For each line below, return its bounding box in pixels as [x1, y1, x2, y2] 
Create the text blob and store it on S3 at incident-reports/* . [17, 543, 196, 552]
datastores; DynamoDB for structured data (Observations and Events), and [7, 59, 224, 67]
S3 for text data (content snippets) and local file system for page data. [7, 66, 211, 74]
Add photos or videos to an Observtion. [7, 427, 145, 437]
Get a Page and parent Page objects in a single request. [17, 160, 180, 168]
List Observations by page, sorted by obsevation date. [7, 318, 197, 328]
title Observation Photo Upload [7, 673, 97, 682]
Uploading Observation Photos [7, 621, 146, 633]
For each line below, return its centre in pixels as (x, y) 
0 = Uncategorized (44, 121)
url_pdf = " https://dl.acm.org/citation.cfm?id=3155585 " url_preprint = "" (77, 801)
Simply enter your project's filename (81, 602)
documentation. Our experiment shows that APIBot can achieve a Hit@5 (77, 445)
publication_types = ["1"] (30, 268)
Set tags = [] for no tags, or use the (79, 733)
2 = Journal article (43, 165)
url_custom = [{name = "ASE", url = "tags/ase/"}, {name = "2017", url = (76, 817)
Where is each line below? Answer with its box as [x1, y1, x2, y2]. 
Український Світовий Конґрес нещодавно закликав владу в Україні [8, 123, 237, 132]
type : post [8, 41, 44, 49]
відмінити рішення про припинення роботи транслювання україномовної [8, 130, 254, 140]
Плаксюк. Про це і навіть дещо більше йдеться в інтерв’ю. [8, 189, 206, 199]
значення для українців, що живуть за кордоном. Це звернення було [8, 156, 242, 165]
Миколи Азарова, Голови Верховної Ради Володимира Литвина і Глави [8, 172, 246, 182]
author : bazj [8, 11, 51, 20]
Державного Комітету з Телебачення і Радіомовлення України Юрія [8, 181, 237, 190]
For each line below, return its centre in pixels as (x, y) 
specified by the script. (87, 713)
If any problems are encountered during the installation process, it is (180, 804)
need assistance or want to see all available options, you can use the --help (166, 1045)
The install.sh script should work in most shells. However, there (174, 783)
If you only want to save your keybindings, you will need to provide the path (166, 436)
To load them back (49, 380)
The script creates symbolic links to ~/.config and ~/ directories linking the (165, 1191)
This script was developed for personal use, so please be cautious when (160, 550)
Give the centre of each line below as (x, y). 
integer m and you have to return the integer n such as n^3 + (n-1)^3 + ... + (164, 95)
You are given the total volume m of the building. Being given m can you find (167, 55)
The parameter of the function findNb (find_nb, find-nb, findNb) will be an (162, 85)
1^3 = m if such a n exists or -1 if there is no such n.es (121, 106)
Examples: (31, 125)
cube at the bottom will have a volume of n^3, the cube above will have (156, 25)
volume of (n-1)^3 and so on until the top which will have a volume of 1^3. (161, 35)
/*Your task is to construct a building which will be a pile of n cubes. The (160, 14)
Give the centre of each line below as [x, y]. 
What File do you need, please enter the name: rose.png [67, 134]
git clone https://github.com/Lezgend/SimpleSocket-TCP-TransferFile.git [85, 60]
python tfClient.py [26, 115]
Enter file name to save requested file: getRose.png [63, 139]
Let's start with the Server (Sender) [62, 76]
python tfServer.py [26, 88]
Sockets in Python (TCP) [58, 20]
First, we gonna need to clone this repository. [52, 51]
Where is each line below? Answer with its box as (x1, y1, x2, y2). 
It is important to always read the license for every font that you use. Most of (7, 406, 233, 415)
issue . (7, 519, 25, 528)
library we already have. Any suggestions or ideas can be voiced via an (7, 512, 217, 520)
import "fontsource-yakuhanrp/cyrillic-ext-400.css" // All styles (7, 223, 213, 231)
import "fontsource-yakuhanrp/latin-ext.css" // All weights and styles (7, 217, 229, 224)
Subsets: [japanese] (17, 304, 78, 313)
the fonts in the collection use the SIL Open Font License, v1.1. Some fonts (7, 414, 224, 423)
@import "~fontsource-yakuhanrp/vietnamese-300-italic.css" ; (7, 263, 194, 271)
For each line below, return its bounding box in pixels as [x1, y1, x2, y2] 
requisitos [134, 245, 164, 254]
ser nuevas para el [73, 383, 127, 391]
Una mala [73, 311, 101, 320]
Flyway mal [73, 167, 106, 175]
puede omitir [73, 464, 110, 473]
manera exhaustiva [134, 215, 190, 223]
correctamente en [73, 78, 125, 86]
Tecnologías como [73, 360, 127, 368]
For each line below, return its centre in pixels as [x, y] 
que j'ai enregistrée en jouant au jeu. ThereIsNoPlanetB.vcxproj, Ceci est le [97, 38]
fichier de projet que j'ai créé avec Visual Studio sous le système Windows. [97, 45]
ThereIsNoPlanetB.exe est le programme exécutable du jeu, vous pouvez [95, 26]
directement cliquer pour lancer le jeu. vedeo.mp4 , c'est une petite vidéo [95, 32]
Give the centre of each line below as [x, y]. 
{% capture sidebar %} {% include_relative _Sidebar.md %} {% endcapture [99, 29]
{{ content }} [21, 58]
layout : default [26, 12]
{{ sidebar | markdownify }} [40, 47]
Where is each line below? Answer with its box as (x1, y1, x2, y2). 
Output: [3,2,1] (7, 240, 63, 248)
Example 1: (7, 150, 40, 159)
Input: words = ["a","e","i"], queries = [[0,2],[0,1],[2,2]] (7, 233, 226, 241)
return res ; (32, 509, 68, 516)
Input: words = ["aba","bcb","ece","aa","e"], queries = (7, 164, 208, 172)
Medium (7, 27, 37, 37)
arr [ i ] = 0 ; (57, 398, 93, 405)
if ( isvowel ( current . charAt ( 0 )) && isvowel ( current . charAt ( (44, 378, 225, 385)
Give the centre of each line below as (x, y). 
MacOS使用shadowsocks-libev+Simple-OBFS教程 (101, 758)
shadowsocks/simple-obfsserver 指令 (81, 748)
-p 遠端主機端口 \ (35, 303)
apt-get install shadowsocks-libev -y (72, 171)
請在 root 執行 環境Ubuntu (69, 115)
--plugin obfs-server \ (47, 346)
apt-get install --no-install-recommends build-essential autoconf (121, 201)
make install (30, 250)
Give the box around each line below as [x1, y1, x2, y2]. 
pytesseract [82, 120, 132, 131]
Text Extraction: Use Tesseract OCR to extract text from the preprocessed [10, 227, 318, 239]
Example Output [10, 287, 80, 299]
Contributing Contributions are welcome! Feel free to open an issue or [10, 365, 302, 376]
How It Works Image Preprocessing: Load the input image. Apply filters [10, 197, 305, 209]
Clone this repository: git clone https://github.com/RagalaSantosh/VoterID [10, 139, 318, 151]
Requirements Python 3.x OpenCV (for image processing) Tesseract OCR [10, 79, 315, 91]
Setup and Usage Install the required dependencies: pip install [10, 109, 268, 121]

+++

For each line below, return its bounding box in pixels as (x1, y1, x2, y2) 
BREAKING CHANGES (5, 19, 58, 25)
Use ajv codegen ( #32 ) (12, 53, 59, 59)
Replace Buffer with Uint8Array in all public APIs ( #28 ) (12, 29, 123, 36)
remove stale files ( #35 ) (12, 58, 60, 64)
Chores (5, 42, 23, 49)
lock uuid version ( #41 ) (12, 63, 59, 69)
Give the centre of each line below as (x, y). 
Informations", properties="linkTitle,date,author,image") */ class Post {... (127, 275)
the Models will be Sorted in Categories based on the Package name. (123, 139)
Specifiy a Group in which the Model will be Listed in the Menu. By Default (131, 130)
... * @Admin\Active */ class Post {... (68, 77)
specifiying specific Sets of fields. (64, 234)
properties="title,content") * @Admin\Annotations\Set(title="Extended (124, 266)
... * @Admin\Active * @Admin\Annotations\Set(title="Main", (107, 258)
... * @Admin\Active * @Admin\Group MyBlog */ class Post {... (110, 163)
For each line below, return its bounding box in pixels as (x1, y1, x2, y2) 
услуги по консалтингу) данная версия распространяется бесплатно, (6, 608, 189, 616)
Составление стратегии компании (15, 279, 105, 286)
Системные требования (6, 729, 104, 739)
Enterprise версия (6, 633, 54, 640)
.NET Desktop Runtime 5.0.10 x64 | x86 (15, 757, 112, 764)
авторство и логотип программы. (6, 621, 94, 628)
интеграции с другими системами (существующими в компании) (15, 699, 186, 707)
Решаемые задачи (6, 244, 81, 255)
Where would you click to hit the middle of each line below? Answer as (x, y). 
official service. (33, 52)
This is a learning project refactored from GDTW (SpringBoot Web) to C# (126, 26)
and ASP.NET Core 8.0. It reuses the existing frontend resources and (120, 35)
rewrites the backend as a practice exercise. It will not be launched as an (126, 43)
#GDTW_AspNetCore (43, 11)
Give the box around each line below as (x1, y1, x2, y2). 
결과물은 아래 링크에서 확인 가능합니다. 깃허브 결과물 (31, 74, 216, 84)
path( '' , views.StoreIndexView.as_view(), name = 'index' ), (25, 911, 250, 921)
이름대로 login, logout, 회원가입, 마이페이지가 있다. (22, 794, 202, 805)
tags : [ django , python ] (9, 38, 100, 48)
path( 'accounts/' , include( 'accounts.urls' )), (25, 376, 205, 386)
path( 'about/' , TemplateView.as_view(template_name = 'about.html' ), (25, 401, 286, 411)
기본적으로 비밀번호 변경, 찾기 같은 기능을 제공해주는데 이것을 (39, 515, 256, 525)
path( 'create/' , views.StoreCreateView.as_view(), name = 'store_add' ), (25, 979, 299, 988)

+++

Search the data for the word "project" and copy each line where it appears.

RESULT OF THE EXERCISE:
Simply enter your project's filename (81, 602)
This is a learning project refactored from GDTW (SpringBoot Web) to C# (126, 26)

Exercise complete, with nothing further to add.